而就在他睜眼的幾乎同一時間,陳數按入律法之鏡中的返魂丹也終于徹底溶入其中。
所有從鏡面折射出來的湖藍的光驟而收斂。
寄生于書的鏡子轟然落地,像是變回了一本再平平無奇不過的大徽律法書卷。
有藥人少女“啊”了一聲,旋即死死捂住嘴,不敢再發出任何聲響,生怕驚擾到什么。
在陳數和所有藥人少女顫抖的目光中,那面跌落在地的律法之鏡終于動了一動。
那道原本虛無的影子重新浮凸出來。
閉眼再睜,不過一個眨眼。
便見姜妙錦的身影開始變得明晰,她的五官像是被一只無形的筆勾勒出來了輪廓,古井無波的五官染上了生息,像是凋零的生命重新開始綻放。
天地之間,三清之氣漫卷,分明已是夕陽西下,這一刻,卻因為姜妙錦的死而復生而天光大亮。
一束光不偏不倚地從云層中灑落下來,將她的身影照亮。
陳數臉上滿是狂喜,他連呼吸都放輕停下,生怕驚擾了這一場期盼太久的復生。
返魂丹……真的能返魂。
真的能讓早已蓋棺之人起死回生。
這一刻,連劍陣之外的黑衣人們都停下了動作,天地間的風也都放輕,所有的目光都落在姜妙錦身上。

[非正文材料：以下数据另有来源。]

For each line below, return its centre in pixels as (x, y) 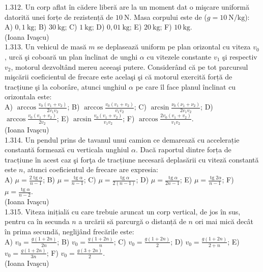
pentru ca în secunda (37, 221)
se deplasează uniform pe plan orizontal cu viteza (174, 47)
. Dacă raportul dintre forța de (184, 149)
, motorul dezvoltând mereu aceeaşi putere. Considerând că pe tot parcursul (129, 66)
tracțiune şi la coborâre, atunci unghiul (66, 86)
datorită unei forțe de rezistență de (59, 17)
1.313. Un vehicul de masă (46, 47)
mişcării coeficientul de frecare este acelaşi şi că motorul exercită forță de (119, 77)
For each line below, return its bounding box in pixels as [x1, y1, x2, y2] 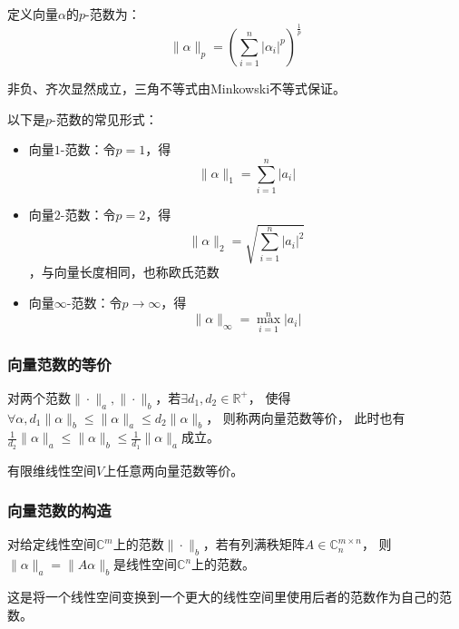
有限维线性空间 [7, 460, 96, 479]
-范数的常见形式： [52, 109, 158, 128]
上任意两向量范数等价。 [103, 460, 244, 479]
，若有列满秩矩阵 [202, 535, 305, 554]
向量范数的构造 [7, 499, 112, 522]
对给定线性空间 [7, 535, 96, 554]
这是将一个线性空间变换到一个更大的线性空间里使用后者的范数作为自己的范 [7, 587, 452, 606]
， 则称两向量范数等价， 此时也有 [206, 408, 405, 427]
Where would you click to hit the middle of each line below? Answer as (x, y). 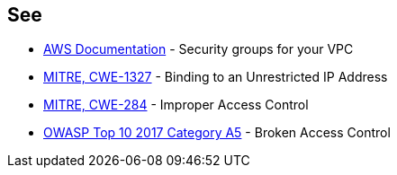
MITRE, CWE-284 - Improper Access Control (176, 105)
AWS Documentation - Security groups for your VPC (198, 49)
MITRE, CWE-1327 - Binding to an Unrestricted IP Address (216, 77)
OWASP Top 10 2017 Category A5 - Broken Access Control (217, 133)
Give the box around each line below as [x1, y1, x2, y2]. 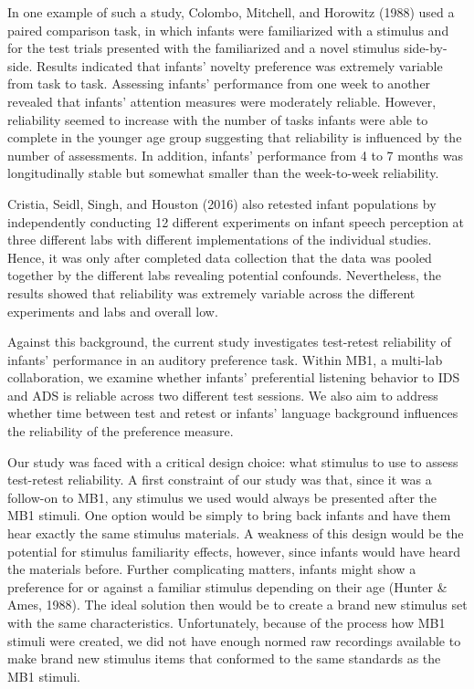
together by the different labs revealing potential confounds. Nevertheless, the [7, 266, 441, 285]
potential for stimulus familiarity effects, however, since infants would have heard [7, 541, 460, 560]
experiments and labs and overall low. [7, 301, 218, 320]
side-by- [404, 38, 448, 57]
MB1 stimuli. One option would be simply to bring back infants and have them [7, 506, 451, 525]
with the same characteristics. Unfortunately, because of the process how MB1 [7, 613, 446, 632]
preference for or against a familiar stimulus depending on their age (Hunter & [7, 577, 448, 596]
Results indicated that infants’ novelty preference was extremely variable [36, 56, 443, 75]
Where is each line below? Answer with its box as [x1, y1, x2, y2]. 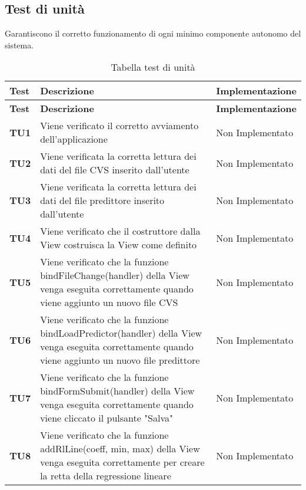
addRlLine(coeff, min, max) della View [40, 442, 200, 456]
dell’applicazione [40, 132, 108, 146]
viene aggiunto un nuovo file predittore [40, 353, 200, 367]
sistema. [5, 38, 34, 51]
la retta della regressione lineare [40, 469, 171, 483]
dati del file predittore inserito [40, 193, 165, 208]
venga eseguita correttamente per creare [40, 455, 205, 469]
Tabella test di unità [111, 60, 195, 74]
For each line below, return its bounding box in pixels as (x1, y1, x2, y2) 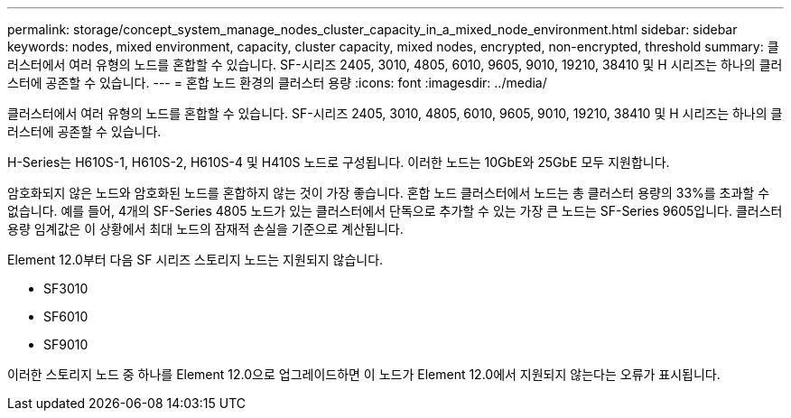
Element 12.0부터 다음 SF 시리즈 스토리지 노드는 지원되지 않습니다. (7, 252, 384, 267)
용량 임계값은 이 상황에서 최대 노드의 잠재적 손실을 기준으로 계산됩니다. (7, 221, 404, 237)
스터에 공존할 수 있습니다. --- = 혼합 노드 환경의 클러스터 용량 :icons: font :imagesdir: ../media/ (7, 75, 547, 90)
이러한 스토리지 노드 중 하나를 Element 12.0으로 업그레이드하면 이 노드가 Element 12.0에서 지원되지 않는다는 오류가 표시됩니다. (7, 367, 721, 382)
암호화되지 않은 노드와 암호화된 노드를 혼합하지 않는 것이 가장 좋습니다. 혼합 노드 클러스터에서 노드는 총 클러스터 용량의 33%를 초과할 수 (7, 185, 770, 200)
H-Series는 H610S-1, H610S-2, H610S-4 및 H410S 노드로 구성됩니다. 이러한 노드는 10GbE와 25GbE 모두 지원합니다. (7, 154, 670, 170)
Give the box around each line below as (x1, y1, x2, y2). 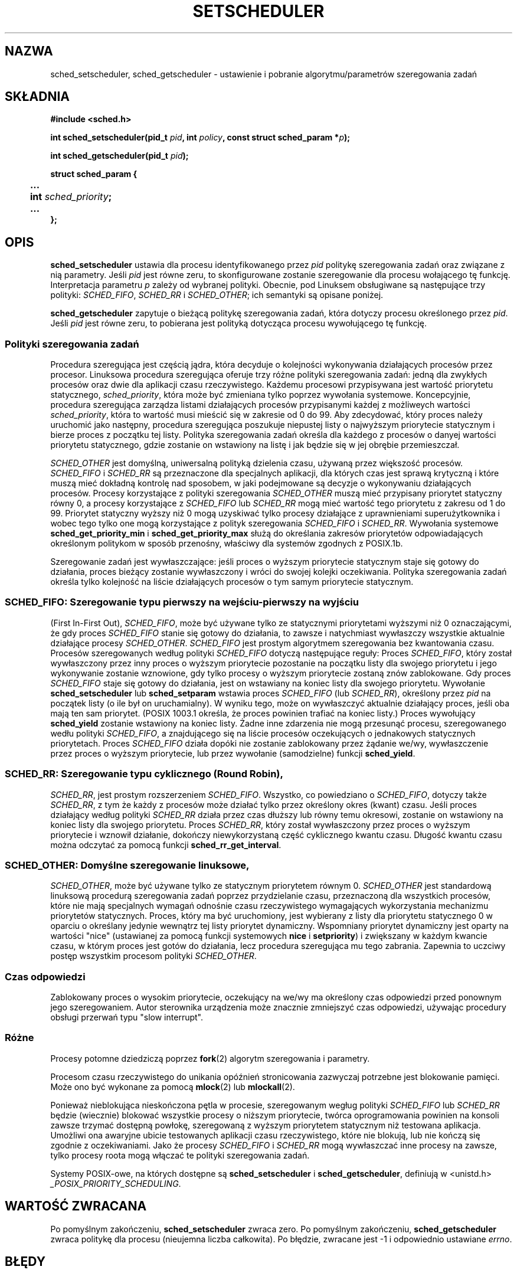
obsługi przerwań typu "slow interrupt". (50, 1012, 203, 1023)
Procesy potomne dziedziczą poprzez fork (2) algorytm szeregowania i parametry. (50, 1053, 370, 1063)
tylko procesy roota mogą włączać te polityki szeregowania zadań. (50, 1150, 310, 1160)
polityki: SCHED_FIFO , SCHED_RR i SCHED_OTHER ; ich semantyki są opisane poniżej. (50, 290, 384, 300)
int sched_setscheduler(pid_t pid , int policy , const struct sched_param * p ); (50, 132, 351, 143)
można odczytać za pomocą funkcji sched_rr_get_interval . (50, 839, 282, 850)
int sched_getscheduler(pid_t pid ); (50, 150, 189, 161)
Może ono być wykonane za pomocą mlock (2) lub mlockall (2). (50, 1081, 295, 1092)
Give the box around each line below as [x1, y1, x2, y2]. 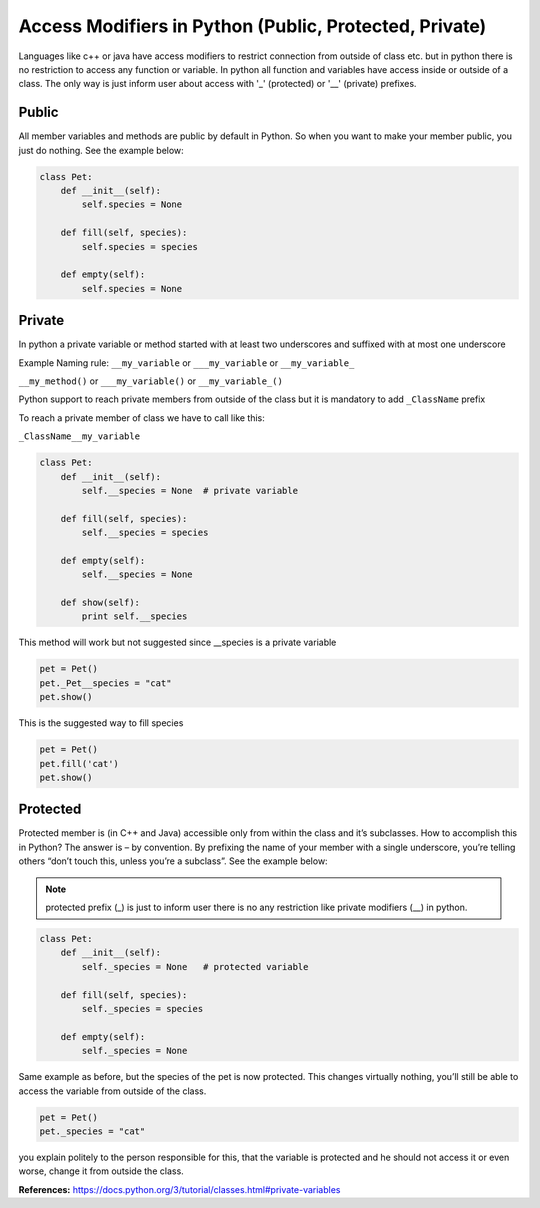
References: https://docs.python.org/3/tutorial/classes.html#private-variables [18, 1183, 341, 1195]
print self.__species [81, 611, 188, 622]
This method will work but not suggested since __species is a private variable [18, 636, 337, 649]
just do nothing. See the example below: [18, 144, 184, 156]
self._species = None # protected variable [81, 961, 309, 972]
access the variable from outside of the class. [18, 1085, 207, 1097]
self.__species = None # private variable [81, 485, 299, 496]
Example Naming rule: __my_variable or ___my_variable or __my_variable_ [18, 356, 355, 369]
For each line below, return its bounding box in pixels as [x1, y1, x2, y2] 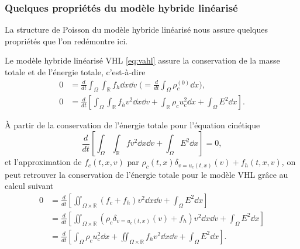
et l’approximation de [5, 156, 82, 168]
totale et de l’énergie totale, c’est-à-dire [5, 66, 146, 78]
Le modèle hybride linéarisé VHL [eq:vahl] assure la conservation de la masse [5, 54, 280, 66]
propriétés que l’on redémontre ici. [5, 34, 128, 47]
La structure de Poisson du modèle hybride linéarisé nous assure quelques [5, 23, 268, 36]
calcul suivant [5, 180, 54, 192]
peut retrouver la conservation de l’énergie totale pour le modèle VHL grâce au [5, 168, 288, 180]
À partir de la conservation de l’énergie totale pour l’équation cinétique [5, 119, 260, 131]
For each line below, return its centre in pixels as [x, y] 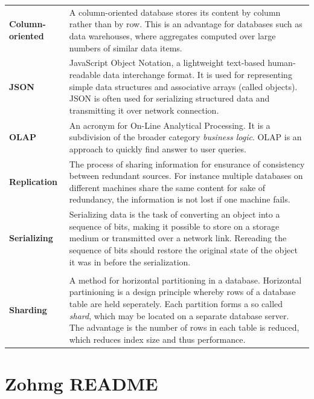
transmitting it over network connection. [144, 110]
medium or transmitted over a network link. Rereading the [178, 238]
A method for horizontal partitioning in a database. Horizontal [185, 280]
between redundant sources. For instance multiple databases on [186, 176]
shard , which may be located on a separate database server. [179, 315]
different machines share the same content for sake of [167, 187]
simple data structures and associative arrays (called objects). [183, 86]
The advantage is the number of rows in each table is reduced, [184, 327]
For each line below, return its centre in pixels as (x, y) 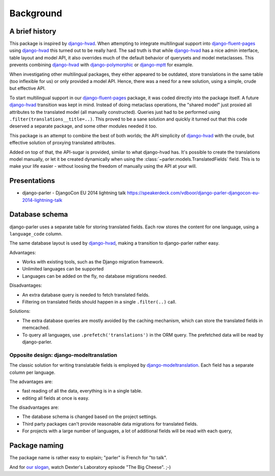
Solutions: (20, 311)
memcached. (36, 328)
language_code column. (36, 233)
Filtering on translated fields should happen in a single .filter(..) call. (99, 302)
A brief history (33, 31)
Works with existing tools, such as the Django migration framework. (93, 262)
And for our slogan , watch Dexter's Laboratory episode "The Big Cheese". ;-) (90, 467)
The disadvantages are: (34, 407)
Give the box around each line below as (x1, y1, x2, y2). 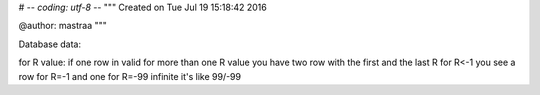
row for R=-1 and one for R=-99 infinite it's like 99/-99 (18, 70, 242, 82)
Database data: (18, 38, 82, 50)
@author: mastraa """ (18, 20, 107, 32)
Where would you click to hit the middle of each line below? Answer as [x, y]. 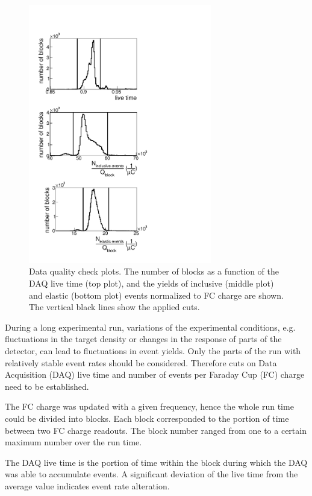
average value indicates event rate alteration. [87, 485]
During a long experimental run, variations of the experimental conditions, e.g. [150, 327]
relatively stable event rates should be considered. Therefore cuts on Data [141, 362]
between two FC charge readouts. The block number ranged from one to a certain [156, 430]
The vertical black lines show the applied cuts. [114, 307]
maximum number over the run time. [73, 442]
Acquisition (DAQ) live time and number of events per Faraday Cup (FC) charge [155, 374]
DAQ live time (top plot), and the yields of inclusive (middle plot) [151, 283]
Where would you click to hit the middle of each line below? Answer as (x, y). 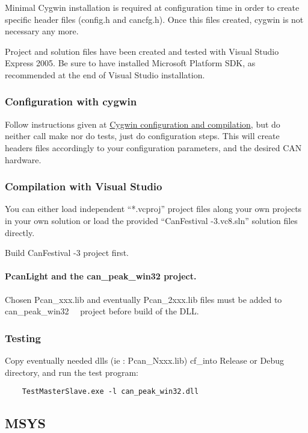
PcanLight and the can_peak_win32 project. (101, 276)
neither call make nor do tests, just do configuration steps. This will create (142, 136)
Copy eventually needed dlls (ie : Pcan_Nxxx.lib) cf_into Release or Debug (144, 360)
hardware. (23, 159)
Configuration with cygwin (71, 101)
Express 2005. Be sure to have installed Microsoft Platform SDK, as (130, 63)
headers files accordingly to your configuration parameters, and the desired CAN (153, 147)
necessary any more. (42, 31)
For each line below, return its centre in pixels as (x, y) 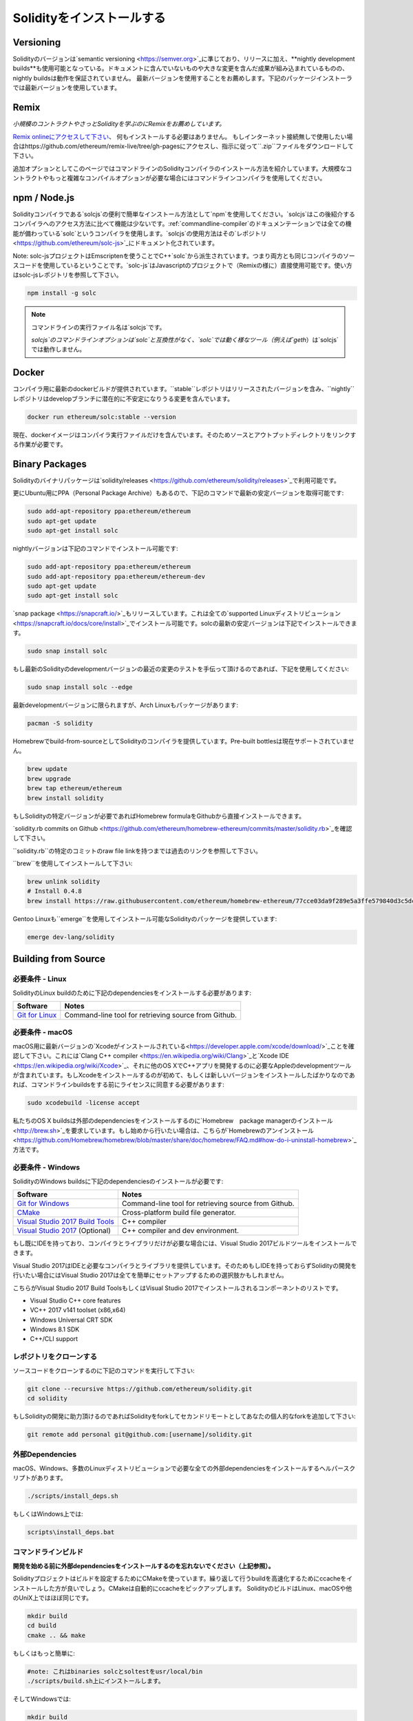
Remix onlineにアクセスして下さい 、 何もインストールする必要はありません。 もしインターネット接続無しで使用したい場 (183, 136)
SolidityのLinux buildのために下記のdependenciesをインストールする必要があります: (132, 993)
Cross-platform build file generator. (179, 1212)
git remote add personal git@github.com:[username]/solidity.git (140, 1434)
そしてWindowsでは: (42, 1699)
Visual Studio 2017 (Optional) (64, 1230)
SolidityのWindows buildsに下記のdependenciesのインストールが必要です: (118, 1181)
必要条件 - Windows (46, 1168)
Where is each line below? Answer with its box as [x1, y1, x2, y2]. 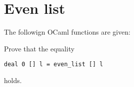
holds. [4, 75, 22, 85]
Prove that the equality [4, 43, 75, 53]
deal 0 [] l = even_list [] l [4, 61, 103, 68]
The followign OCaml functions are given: [4, 27, 131, 37]
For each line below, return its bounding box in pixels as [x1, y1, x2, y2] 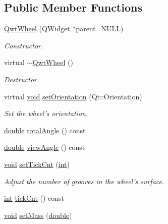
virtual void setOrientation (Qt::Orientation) [4, 91, 142, 101]
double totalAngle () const [4, 125, 86, 135]
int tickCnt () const [4, 193, 65, 203]
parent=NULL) [76, 23, 124, 34]
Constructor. [4, 40, 43, 50]
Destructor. [4, 74, 39, 84]
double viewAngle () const [4, 142, 85, 152]
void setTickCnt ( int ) [4, 158, 70, 169]
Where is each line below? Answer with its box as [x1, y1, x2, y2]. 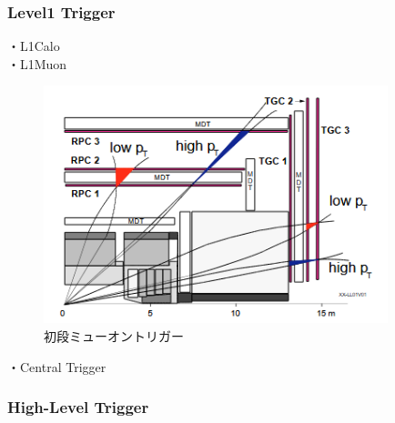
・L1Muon [7, 54, 67, 73]
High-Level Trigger [7, 396, 149, 418]
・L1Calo [7, 36, 60, 55]
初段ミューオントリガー [44, 327, 184, 346]
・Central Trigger [7, 357, 106, 376]
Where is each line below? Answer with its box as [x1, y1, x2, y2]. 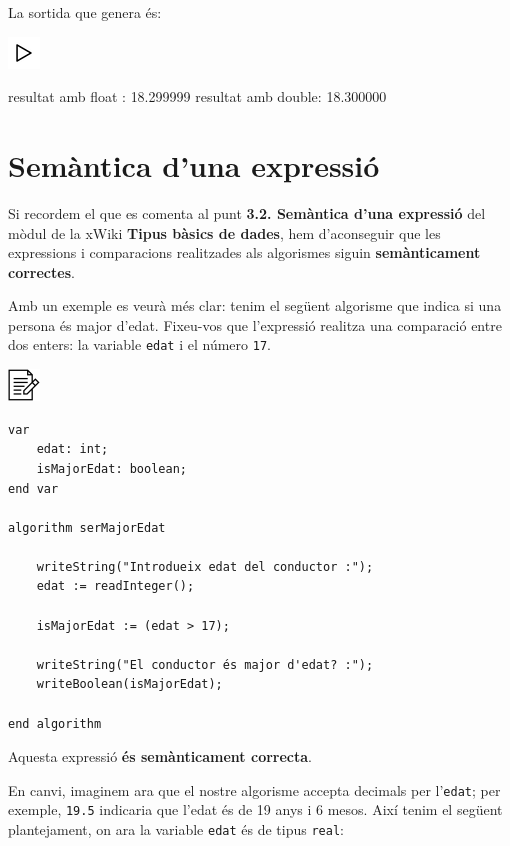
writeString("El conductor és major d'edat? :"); [36, 657, 374, 672]
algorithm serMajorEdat [8, 520, 166, 535]
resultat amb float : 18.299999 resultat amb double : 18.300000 [8, 86, 387, 107]
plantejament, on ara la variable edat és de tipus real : [8, 819, 344, 840]
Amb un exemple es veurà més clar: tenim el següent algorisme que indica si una [8, 295, 502, 316]
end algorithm [8, 716, 102, 731]
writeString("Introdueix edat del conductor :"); [36, 559, 374, 574]
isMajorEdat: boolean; [36, 461, 187, 476]
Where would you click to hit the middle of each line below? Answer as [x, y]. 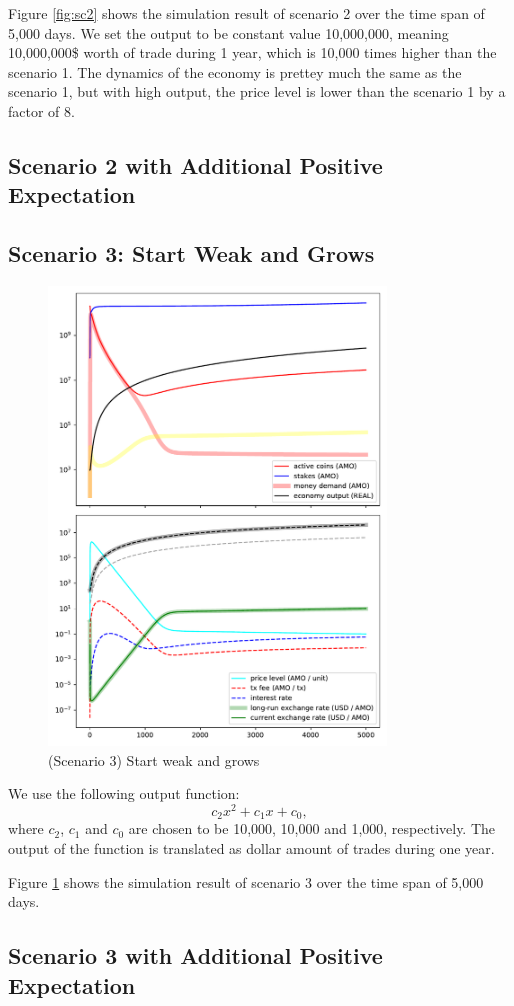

她衣料下的皮肉開始生長,發絲變得柔順,枯槁的面容被充盈,連嘴唇都變得有了血色。
風停的時候,她的睫毛輕輕顫了顫,就要睜開。
凝辛夷都忍不住屏住了呼吸。
一息,兩息。
姜妙錦的胸膛輕輕起伏,嘴唇翕動。
陳數激動的淚水已經落下,腳下抑制不住地上前半步。
但下一刻,姜妙錦翕動的嘴唇里,卻是猛地吐出了那顆返魂丹!
陳數的眼瞳驟凝。
頃刻間,風云巨變。
灑落在她身上的光線暗淡,停滯的風重新漫卷。
上天收回了對她這一落眼的眷顧。
仿佛她只活了一個瞬息,便又重新死去。
她的容顏剎那枯槁,整個人失去了所有的力氣般向后倒去。
過去是歸榣以她的妖力幻化出律法之鏡,這才最大程度地保存了姜妙錦的肉身。